**ABOUT THIS EXERCISE:** Below are records to repeat exactly; copy them without the pictures.

**RECORDS FOR THIS TASK:**
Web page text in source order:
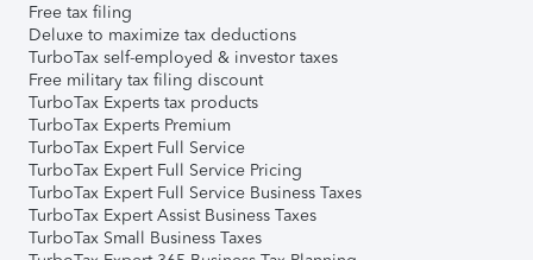
Free tax filing
Deluxe to maximize tax deductions
TurboTax self-employed & investor taxes
Free military tax filing discount
TurboTax Experts tax products
TurboTax Experts Premium
TurboTax Expert Full Service
TurboTax Expert Full Service Pricing
TurboTax Expert Full Service Business Taxes
TurboTax Expert Assist Business Taxes
TurboTax Small Business Taxes
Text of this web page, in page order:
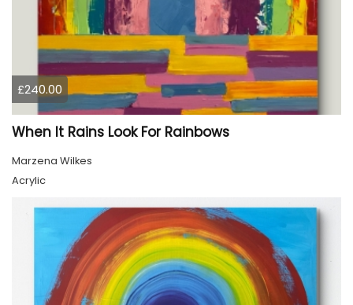
£240.00
When It Rains Look For Rainbows
Marzena Wilkes
Acrylic
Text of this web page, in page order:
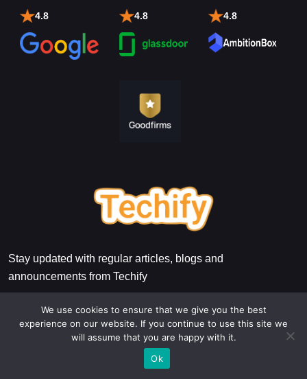
4.8 4.8 4.8
Stay updated with regular articles, blogs and
announcements from Techify
We use cookies to ensure that we give you the best
experience on our website. If you continue to use this site we
will assume that you are happy with it.
Ok
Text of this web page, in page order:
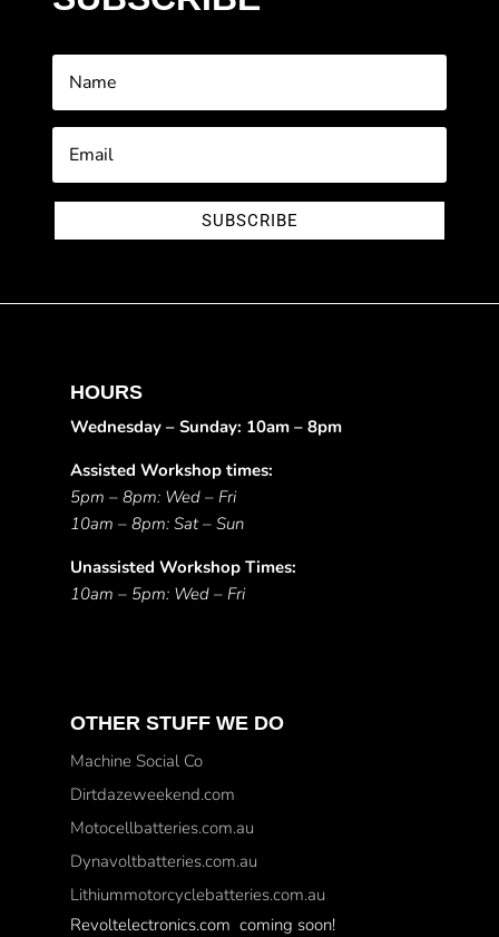
SUBSCRIBE
HOURS
Wednesday – Sunday: 10am – 8pm
Assisted Workshop times:
5pm – 8pm: Wed – Fri
10am – 8pm: Sat – Sun
Unassisted Workshop Times:
10am – 5pm: Wed – Fri
OTHER STUFF WE DO
Machine Social Co
Dirtdazeweekend.com
Motocellbatteries.com.au
Dynavoltbatteries.com.au
Lithiummotorcyclebatteries.com.au
Revoltelectronics.com coming soon!
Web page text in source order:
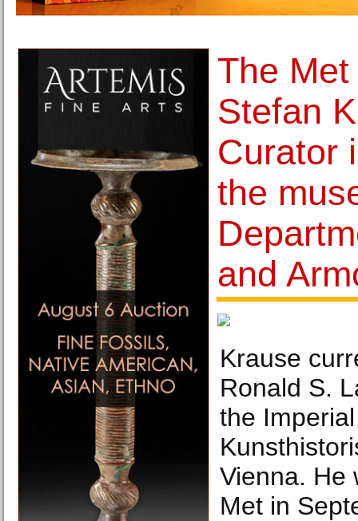
The
Stefan
Curator
the
and
Krause
Ronald S.
the
Vienna. He
Met in
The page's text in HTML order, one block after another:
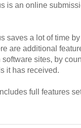
is an online
saves a lot of time
are additional
software sites, by
it has received.
full features
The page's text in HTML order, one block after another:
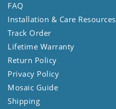
FAQ
Installation & Care Resources
Track Order
Lifetime Warranty
Return Policy
Privacy Policy
Mosaic Guide
Shipping
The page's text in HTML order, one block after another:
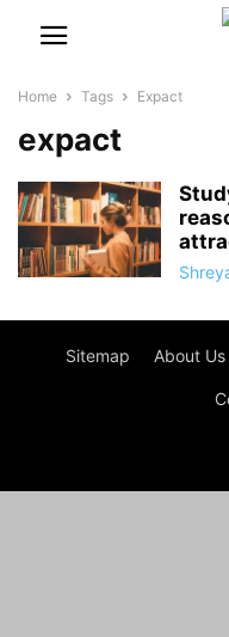
Home Tags Expact
expact
Sitemap About Us
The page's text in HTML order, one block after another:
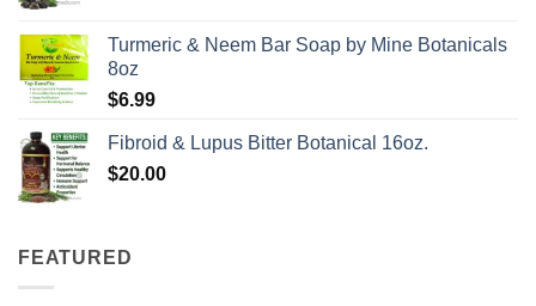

**SOLUTION:**
Web page text in source order:
Free tax filing
Deluxe to maximize tax deductions
TurboTax self-employed & investor taxes
Free military tax filing discount
TurboTax Experts tax products
TurboTax Experts Premium
TurboTax Expert Full Service
TurboTax Expert Full Service Pricing
TurboTax Expert Full Service Business Taxes
TurboTax Expert Assist Business Taxes
TurboTax Small Business Taxes
Text of this web page, in page order:
£240.00
When It Rains Look For Rainbows
Marzena Wilkes
Acrylic
Text of this web page, in page order:
4.8 4.8 4.8
Stay updated with regular articles, blogs and
announcements from Techify
We use cookies to ensure that we give you the best
experience on our website. If you continue to use this site we
will assume that you are happy with it.
Ok
Text of this web page, in page order:
SUBSCRIBE
HOURS
Wednesday – Sunday: 10am – 8pm
Assisted Workshop times:
5pm – 8pm: Wed – Fri
10am – 8pm: Sat – Sun
Unassisted Workshop Times:
10am – 5pm: Wed – Fri
OTHER STUFF WE DO
Machine Social Co
Dirtdazeweekend.com
Motocellbatteries.com.au
Dynavoltbatteries.com.au
Lithiummotorcyclebatteries.com.au
Revoltelectronics.com coming soon!
Web page text in source order:
The
Stefan
Curator
the
and
Krause
Ronald S.
the
Vienna. He
Met in
The page's text in HTML order, one block after another:
is an online
saves a lot of time
are additional
software sites, by
it has received.
full features
The page's text in HTML order, one block after another:
FAQ
Installation & Care Resources
Track Order
Lifetime Warranty
Return Policy
Privacy Policy
Mosaic Guide
Shipping
The page's text in HTML order, one block after another:
Home Tags Expact
expact
Sitemap About Us
The page's text in HTML order, one block after another:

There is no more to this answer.